*Data provided*:
————————

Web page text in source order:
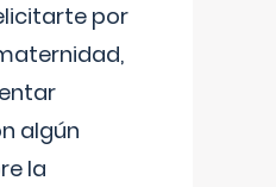
por
algún
la
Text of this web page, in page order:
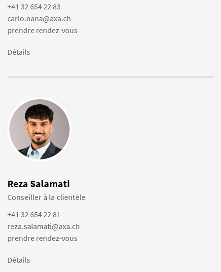
+41 32 654 22 83
carlo.nana@axa.ch
prendre rendez-vous
Détails
Reza Salamati
Conseiller à la clientèle
+41 32 654 22 81
reza.salamati@axa.ch
prendre rendez-vous
Détails
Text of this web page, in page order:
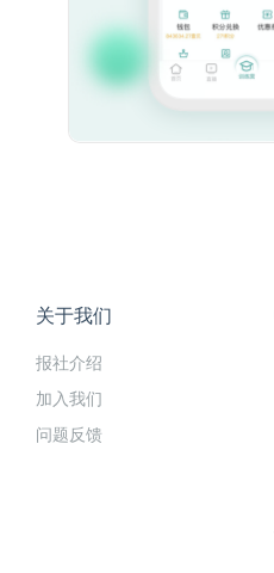
关于我们
报社介绍
加入我们
问题反馈
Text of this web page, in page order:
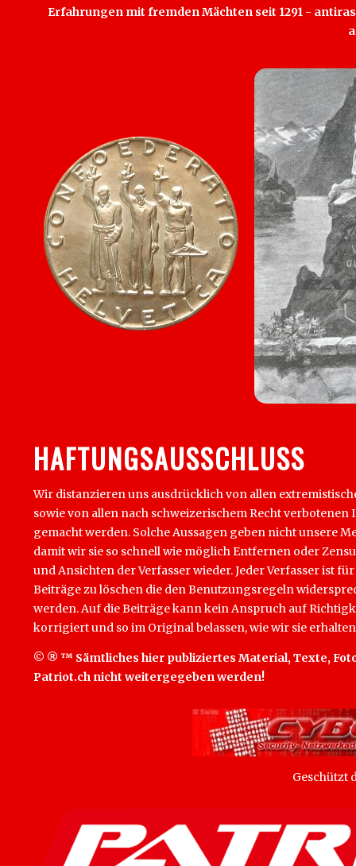
Erfahrungen mit fremden Mächten seit 1291 -
HAFTUNGSAUSSCHLUSS
Wir distanzieren uns ausdrücklich von allen
sowie von allen nach schweizerischem Recht
gemacht werden. Solche Aussagen geben nicht unsere
damit wir sie so schnell wie möglich Entfernen oder
und Ansichten der Verfasser wieder. Jeder Verfasser ist
Beiträge zu löschen die den Benutzungsregeln
werden. Auf die Beiträge kann kein Anspruch auf
korrigiert und so im Original belassen, wie wir sie
© ® ™ Sämtliches hier publiziertes Material, Texte,
Patriot.ch nicht weitergegeben werden!
Geschützt
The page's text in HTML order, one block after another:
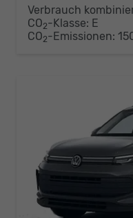
Verbrauch
CO2-Klasse: E
CO2-Emissionen:
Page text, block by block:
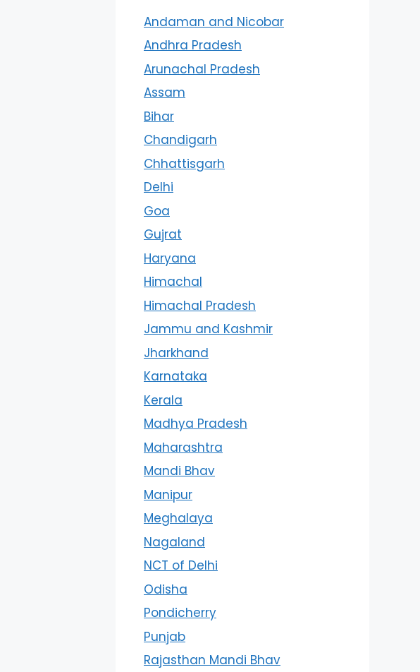
Andaman and Nicobar
Andhra Pradesh
Arunachal Pradesh
Assam
Bihar
Chandigarh
Chhattisgarh
Delhi
Goa
Gujrat
Haryana
Himachal
Himachal Pradesh
Jammu and Kashmir
Jharkhand
Karnataka
Kerala
Madhya Pradesh
Maharashtra
Mandi Bhav
Manipur
Meghalaya
Nagaland
NCT of Delhi
Odisha
Pondicherry
Punjab
Rajasthan Mandi Bhav

————————

*Task directions*: Any picture found in the records stays out, while everything else is copied exactly.

*Finished task*:
Web page text in source order:
por
algún
la
Text of this web page, in page order:
+41 32 654 22 83
carlo.nana@axa.ch
prendre rendez-vous
Détails
Reza Salamati
Conseiller à la clientèle
+41 32 654 22 81
reza.salamati@axa.ch
prendre rendez-vous
Détails
Text of this web page, in page order:
关于我们
报社介绍
加入我们
问题反馈
Text of this web page, in page order:
Erfahrungen mit fremden Mächten seit 1291 -
HAFTUNGSAUSSCHLUSS
Wir distanzieren uns ausdrücklich von allen
sowie von allen nach schweizerischem Recht
gemacht werden. Solche Aussagen geben nicht unsere
damit wir sie so schnell wie möglich Entfernen oder
und Ansichten der Verfasser wieder. Jeder Verfasser ist
Beiträge zu löschen die den Benutzungsregeln
werden. Auf die Beiträge kann kein Anspruch auf
korrigiert und so im Original belassen, wie wir sie
© ® ™ Sämtliches hier publiziertes Material, Texte,
Patriot.ch nicht weitergegeben werden!
Geschützt
The page's text in HTML order, one block after another:
Verbrauch
CO2-Klasse: E
CO2-Emissionen:
Page text, block by block:
Andaman and Nicobar
Andhra Pradesh
Arunachal Pradesh
Assam
Bihar
Chandigarh
Chhattisgarh
Delhi
Goa
Gujrat
Haryana
Himachal
Himachal Pradesh
Jammu and Kashmir
Jharkhand
Karnataka
Kerala
Madhya Pradesh
Maharashtra
Mandi Bhav
Manipur
Meghalaya
Nagaland
NCT of Delhi
Odisha
Pondicherry
Punjab
Rajasthan Mandi Bhav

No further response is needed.